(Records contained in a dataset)
*** Begin section ***

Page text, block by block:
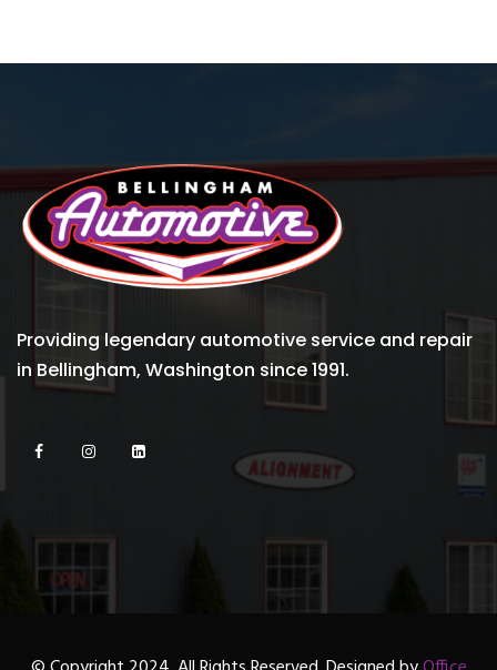
Providing legendary automotive service and repair
in Bellingham, Washington since 1991.
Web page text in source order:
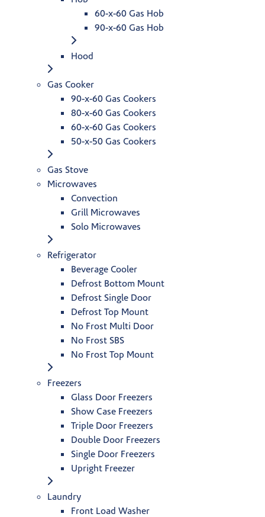
60-x-60 Gas Hob
90-x-60 Gas Hob
Hood
Gas Cooker
90-x-60 Gas Cookers
80-x-60 Gas Cookers
60-x-60 Gas Cookers
50-x-50 Gas Cookers
Gas Stove
Microwaves
Convection
Grill Microwaves
Solo Microwaves
Refrigerator
Beverage Cooler
Defrost Bottom Mount
Defrost Single Door
Defrost Top Mount
No Frost Multi Door
No Frost SBS
No Frost Top Mount
Freezers
Glass Door Freezers
Show Case Freezers
Triple Door Freezers
Double Door Freezers
Single Door Freezers
Upright Freezer
Laundry
Front Load Washer
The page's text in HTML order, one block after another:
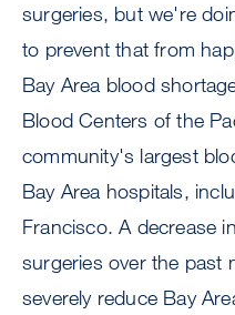
surgeries, but we're
to prevent that from
Bay Area blood
Blood Centers of the
community's largest
Bay Area hospitals,
Francisco. A decrease
surgeries over the past
severely reduce Bay
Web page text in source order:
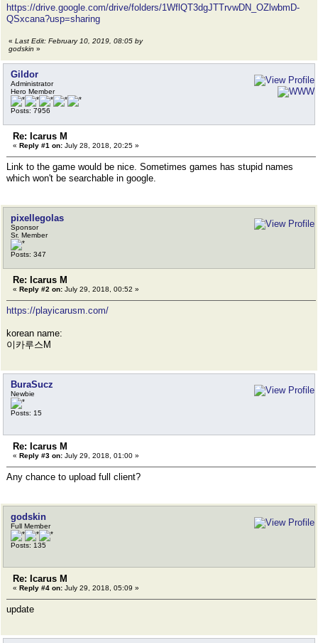
https://drive.google.com/drive/folders/1WflQT3dgJTTrvwDN_OZlwbmD-
QSxcana?usp=sharing
« Last Edit: February 10, 2019, 08:05 by
godskin »
Gildor
Administrator
Hero Member
Posts: 7956
Re: Icarus M
« Reply #1 on: July 28, 2018, 20:25 »
Link to the game would be nice. Sometimes games has stupid names
which won't be searchable in google.
pixellegolas
Sponsor
Sr. Member
Posts: 347
Re: Icarus M
« Reply #2 on: July 29, 2018, 00:52 »
https://playicarusm.com/
korean name:
이카루스M
BuraSucz
Newbie
Posts: 15
Re: Icarus M
« Reply #3 on: July 29, 2018, 01:00 »
Any chance to upload full client?
godskin
Full Member
Posts: 135
Re: Icarus M
« Reply #4 on: July 29, 2018, 05:09 »
update
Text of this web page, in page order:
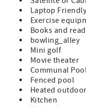
Check-Out 10:00am
Laptop
Exercise
Books and
bowling_alley
Mini golf
Movie theater
Communal
Fenced pool
Heated
Kitchen
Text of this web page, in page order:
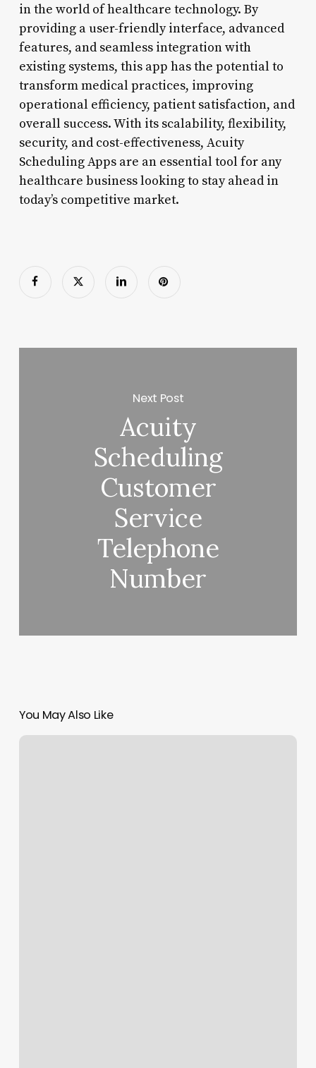
in the world of healthcare technology. By
providing a user-friendly interface, advanced
features, and seamless integration with
existing systems, this app has the potential to
transform medical practices, improving
operational efficiency, patient satisfaction, and
overall success. With its scalability, flexibility,
security, and cost-effectiveness, Acuity
Scheduling Apps are an essential tool for any
healthcare business looking to stay ahead in
today’s competitive market.
Next Post
Acuity
Scheduling
Customer
Service
Telephone
Number
You May Also Like
Self
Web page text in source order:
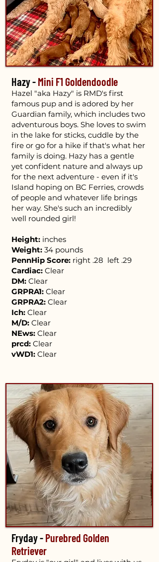
Hazy -Mini F1 Goldendoodle
Hazel "aka Hazy" is RMD's first
famous pup and is adored by her
Guardian family, which includes two
adventurous boys. She loves to swim
in the lake for sticks, cuddle by the
fire or go for a hike if that's what her
family is doing. Hazy has a gentle
yet confident nature and always up
for the next adventure - even if it's
Island hoping on BC Ferries, crowds
of people and whatever life brings
her way. She's such an incredibly
well rounded girl!​
Height: inches
Weight: 34 pounds
PennHip Score: right .28 left .29
Cardiac: Clear
DM: Clear
GRPRA1: Clear
GRPRA2: Clear
Ich: Clear
M/D: Clear
NEws: Clear
prcd: Clear
vWD1: Clear
Fryday -Purebred Golden
Retriever
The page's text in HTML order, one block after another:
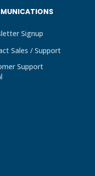
Signup
Sales / Support
Support
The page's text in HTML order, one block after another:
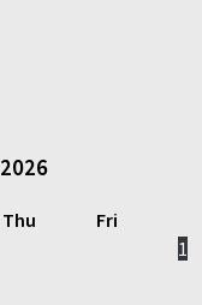
2026
Thu
Fri
1
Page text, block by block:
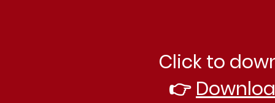
Click to
👉
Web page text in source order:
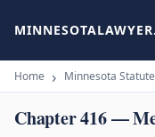
Home Minnesota
Chapter 416 —
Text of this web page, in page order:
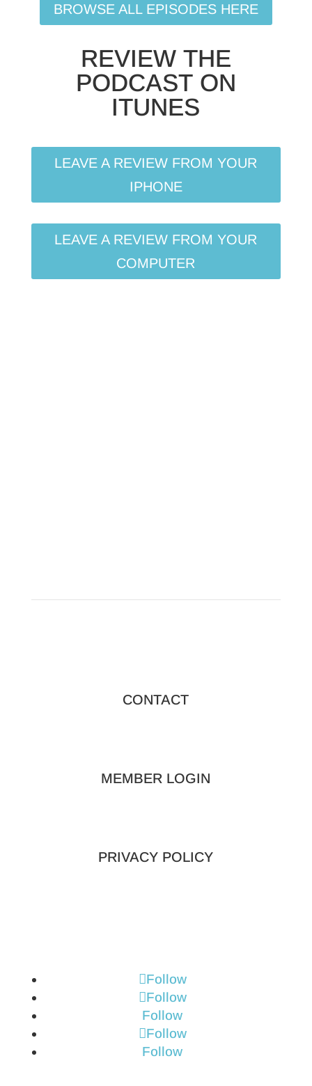
BROWSE ALL EPISODES HERE
REVIEW THE
PODCAST ON
ITUNES
LEAVE A REVIEW FROM YOUR
IPHONE
LEAVE A REVIEW FROM YOUR
COMPUTER
CONTACT
MEMBER LOGIN
PRIVACY POLICY
Follow
Follow
Follow
Follow
Follow
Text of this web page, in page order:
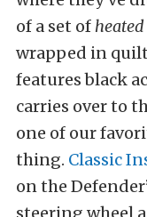
of a set of heated
wrapped in
features black
carries over to
one of our
thing. Classic
on the
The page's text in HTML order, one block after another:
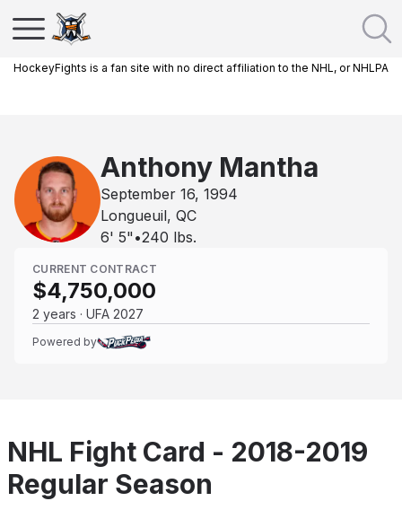
HockeyFights is a fan site with no direct affiliation to the NHL, or NHLPA
Anthony Mantha
September 16, 1994
Longueuil, QC
6' 5" •240 lbs.
CURRENT CONTRACT
$4,750,000
2 years · UFA 2027
Powered by
NHL Fight Card - 2018-2019
Regular Season

*** End section ***

**The task**. Taking every line of the records above into account, tally those that contain "Acuity" and give only the total.

**Response to the exercise**. 2